Please return the listing below exactly, without any of its pictures.

[[ Raw data, beginning ]]

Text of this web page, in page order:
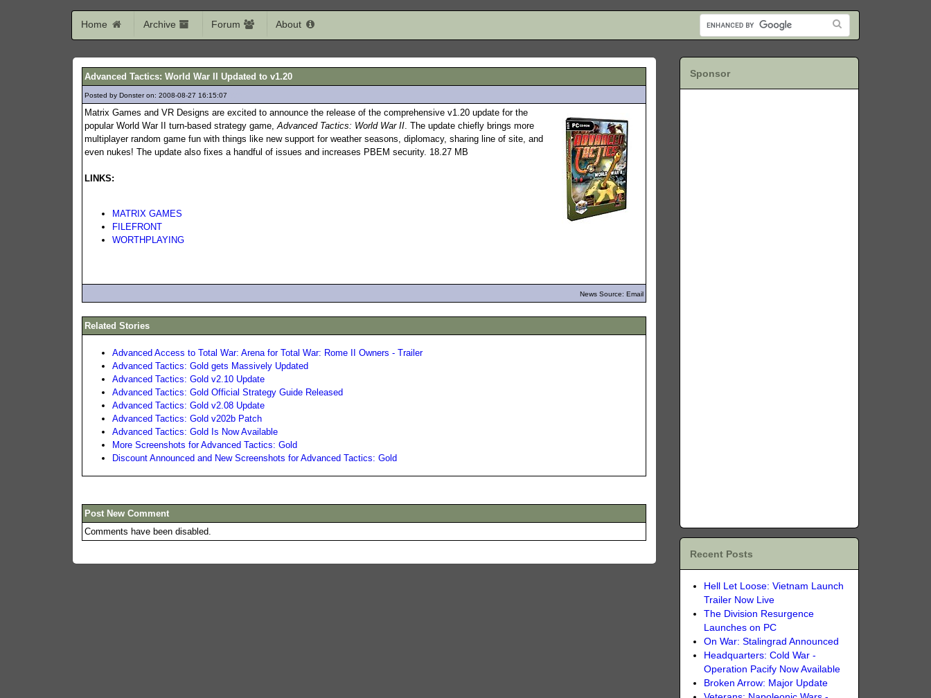
Home Archive Forum About
Advanced Tactics: World War II Updated to v1.20
Posted by Donster on: 2008-08-27 16:15:07
Matrix Games and VR Designs are excited to announce the release of the comprehensive v1.20 update for the
popular World War II turn-based strategy game,Advanced Tactics: World War II . The update chiefly brings more
multiplayer random game fun with things like new support for weather seasons, diplomacy, sharing line of site, and
even nukes! The update also fixes a handful of issues and increases PBEM security. 18.27 MB
LINKS:
MATRIX GAMES
FILEFRONT
WORTHPLAYING
News Source: Email
Related Stories
Advanced Access to Total War: Arena for Total War: Rome II Owners - Trailer
Advanced Tactics: Gold gets Massively Updated
Advanced Tactics: Gold v2.10 Update
Advanced Tactics: Gold Official Strategy Guide Released
Advanced Tactics: Gold v2.08 Update
Advanced Tactics: Gold v202b Patch
Advanced Tactics: Gold Is Now Available
More Screenshots for Advanced Tactics: Gold
Discount Announced and New Screenshots for Advanced Tactics: Gold
Post New Comment
Comments have been disabled.
Sponsor
Recent Posts
Hell Let Loose: Vietnam Launch
Trailer Now Live
The Division Resurgence
Launches on PC
On War: Stalingrad Announced
Headquarters: Cold War -
Operation Pacify Now Available
Broken Arrow: Major Update
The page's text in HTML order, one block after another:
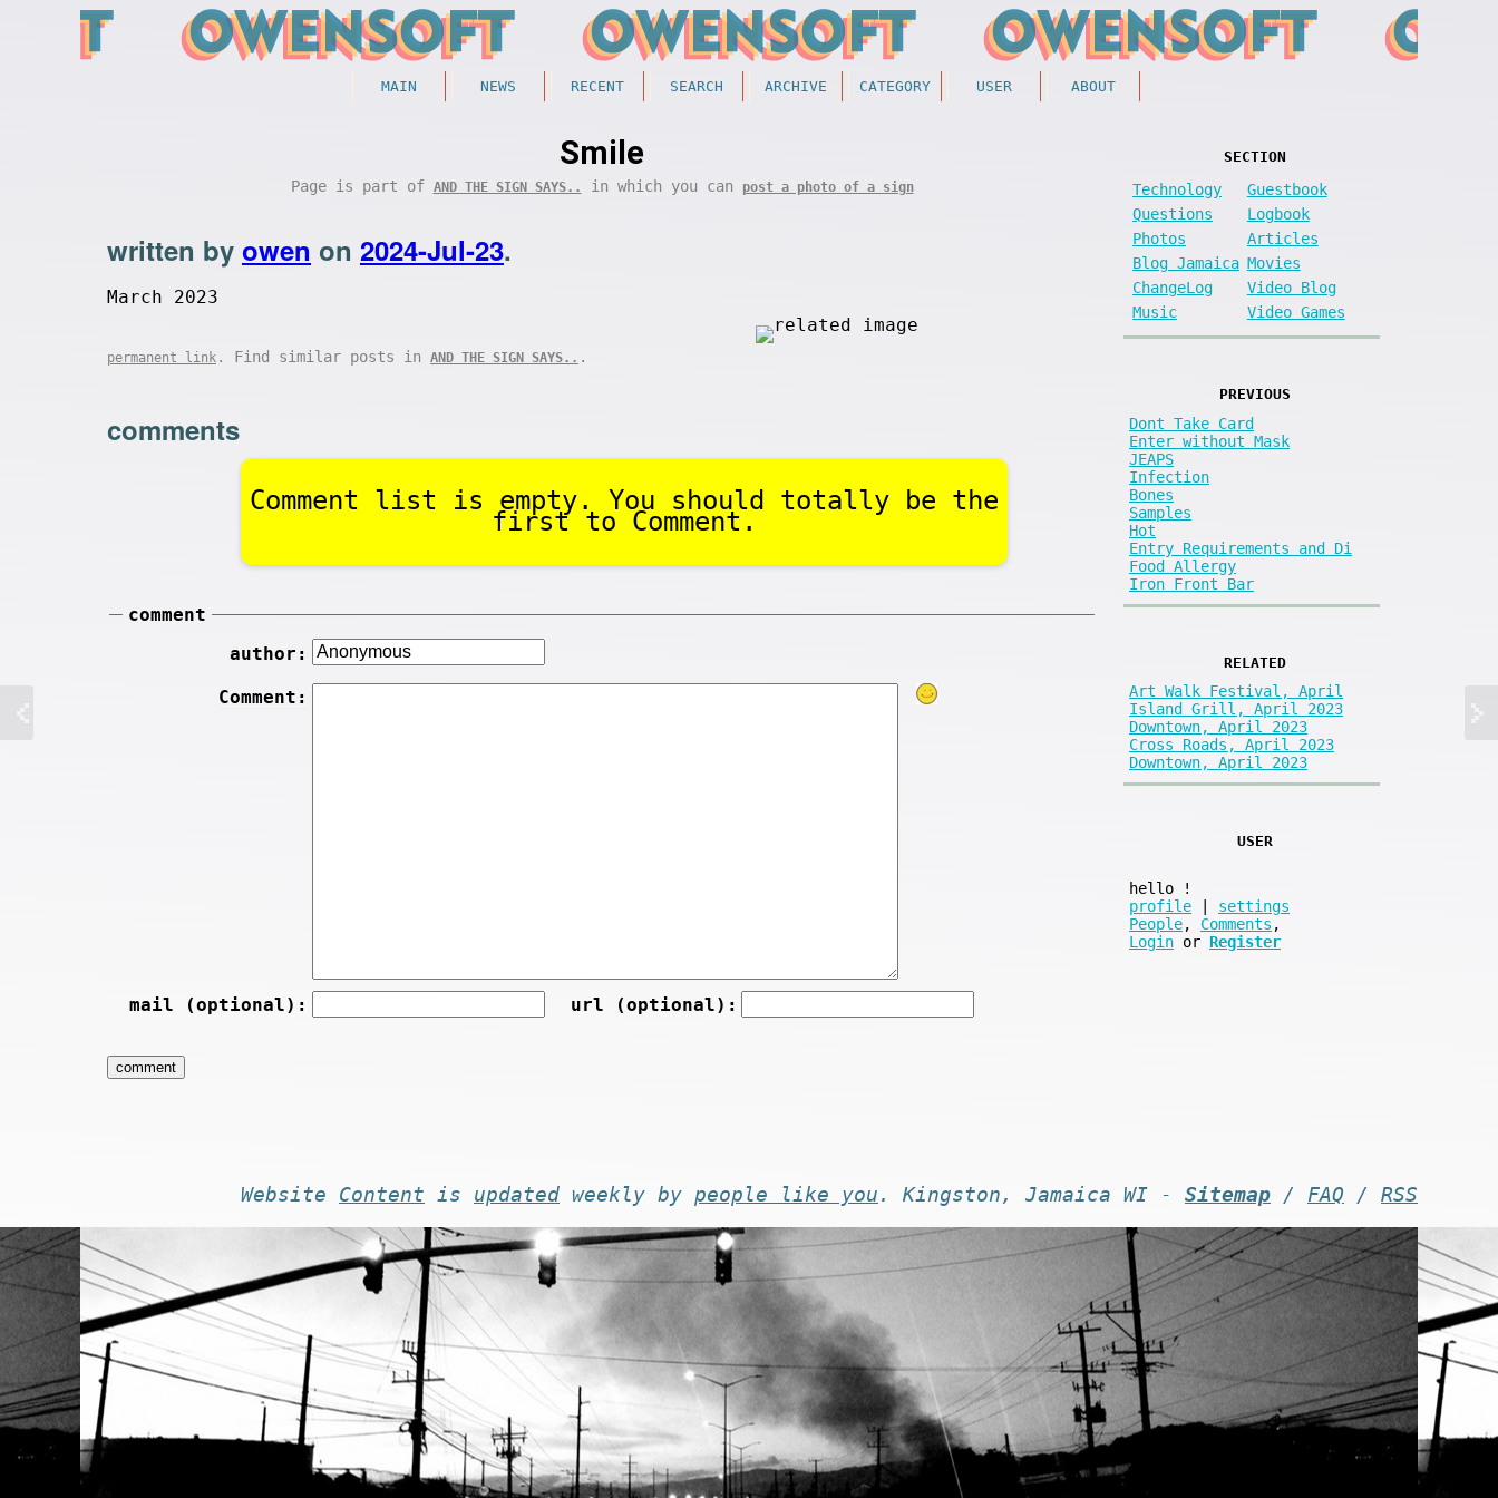
MAIN NEWS RECENT SEARCH ARCHIVE CATEGORY USER ABOUT
Smile
Page is part of AND THE SIGN SAYS.. in which you can post a photo of a sign
written by owen on 2024-Jul-23.
March 2023
permanent link . Find similar posts in AND THE SIGN SAYS.. .
comments
Comment list is empty. You should totally be the
first to Comment.
comment
author:
Comment:
mail (optional): url (optional):
SECTION
Technology
Guestbook
Questions
Logbook
Photos
Articles
Blog Jamaica Movies
ChangeLog
Video Blog
Music
Video Games
PREVIOUS
Dont Take Card
Enter without Mask
JEAPS
Infection
Bones
Samples
Hot
Entry Requirements and Di
Food Allergy
Iron Front Bar
RELATED
Art Walk Festival, April
Island Grill, April 2023
Downtown, April 2023
Cross Roads, April 2023
Downtown, April 2023
USER
hello
!
profile
settings
People, Comments ,
Login or Register
Website Content is updated weekly by people like you . Kingston, Jamaica WI - Sitemap / FAQ / RSS
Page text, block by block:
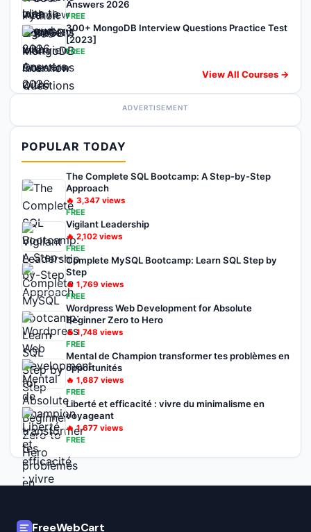
Answers 2026
FREE
300+ MongoDB Interview Questions Practice Test
[2023]
FREE
View All Courses →
ADVERTISEMENT
POPULAR TODAY
The Complete SQL Bootcamp: A Step-by-Step
Approach
🔥 3,347 views
FREE
Vigilant Leadership
🔥 2,102 views
FREE
Complete MySQL Bootcamp: Learn SQL Step by
Step
🔥 1,769 views
FREE
Wordpress Web Development for Absolute
Beginner Zero to Hero
🔥1,748 views
FREE
Mental de Champion transformer tes problèmes en
opportunités
🔥 1,687 views
FREE
Liberté et efficacité : vivre du minimalisme en
voyageant
🔥1,677 views
FREE
FreeWebCart

[[ Raw data, end ]]

Answer to this task:
Text of this web page, in page order:
Home Archive Forum About
Advanced Tactics: World War II Updated to v1.20
Posted by Donster on: 2008-08-27 16:15:07
Matrix Games and VR Designs are excited to announce the release of the comprehensive v1.20 update for the
popular World War II turn-based strategy game,Advanced Tactics: World War II . The update chiefly brings more
multiplayer random game fun with things like new support for weather seasons, diplomacy, sharing line of site, and
even nukes! The update also fixes a handful of issues and increases PBEM security. 18.27 MB
LINKS:
MATRIX GAMES
FILEFRONT
WORTHPLAYING
News Source: Email
Related Stories
Advanced Access to Total War: Arena for Total War: Rome II Owners - Trailer
Advanced Tactics: Gold gets Massively Updated
Advanced Tactics: Gold v2.10 Update
Advanced Tactics: Gold Official Strategy Guide Released
Advanced Tactics: Gold v2.08 Update
Advanced Tactics: Gold v202b Patch
Advanced Tactics: Gold Is Now Available
More Screenshots for Advanced Tactics: Gold
Discount Announced and New Screenshots for Advanced Tactics: Gold
Post New Comment
Comments have been disabled.
Sponsor
Recent Posts
Hell Let Loose: Vietnam Launch
Trailer Now Live
The Division Resurgence
Launches on PC
On War: Stalingrad Announced
Headquarters: Cold War -
Operation Pacify Now Available
Broken Arrow: Major Update
The page's text in HTML order, one block after another:
MAIN NEWS RECENT SEARCH ARCHIVE CATEGORY USER ABOUT
Smile
Page is part of AND THE SIGN SAYS.. in which you can post a photo of a sign
written by owen on 2024-Jul-23.
March 2023
permanent link . Find similar posts in AND THE SIGN SAYS.. .
comments
Comment list is empty. You should totally be the
first to Comment.
comment
author:
Comment:
mail (optional): url (optional):
SECTION
Technology
Guestbook
Questions
Logbook
Photos
Articles
Blog Jamaica Movies
ChangeLog
Video Blog
Music
Video Games
PREVIOUS
Dont Take Card
Enter without Mask
JEAPS
Infection
Bones
Samples
Hot
Entry Requirements and Di
Food Allergy
Iron Front Bar
RELATED
Art Walk Festival, April
Island Grill, April 2023
Downtown, April 2023
Cross Roads, April 2023
Downtown, April 2023
USER
hello
!
profile
settings
People, Comments ,
Login or Register
Website Content is updated weekly by people like you . Kingston, Jamaica WI - Sitemap / FAQ / RSS
Page text, block by block:
Answers 2026
FREE
300+ MongoDB Interview Questions Practice Test
[2023]
FREE
View All Courses →
ADVERTISEMENT
POPULAR TODAY
The Complete SQL Bootcamp: A Step-by-Step
Approach
🔥 3,347 views
FREE
Vigilant Leadership
🔥 2,102 views
FREE
Complete MySQL Bootcamp: Learn SQL Step by
Step
🔥 1,769 views
FREE
Wordpress Web Development for Absolute
Beginner Zero to Hero
🔥1,748 views
FREE
Mental de Champion transformer tes problèmes en
opportunités
🔥 1,687 views
FREE
Liberté et efficacité : vivre du minimalisme en
voyageant
🔥1,677 views
FREE
FreeWebCart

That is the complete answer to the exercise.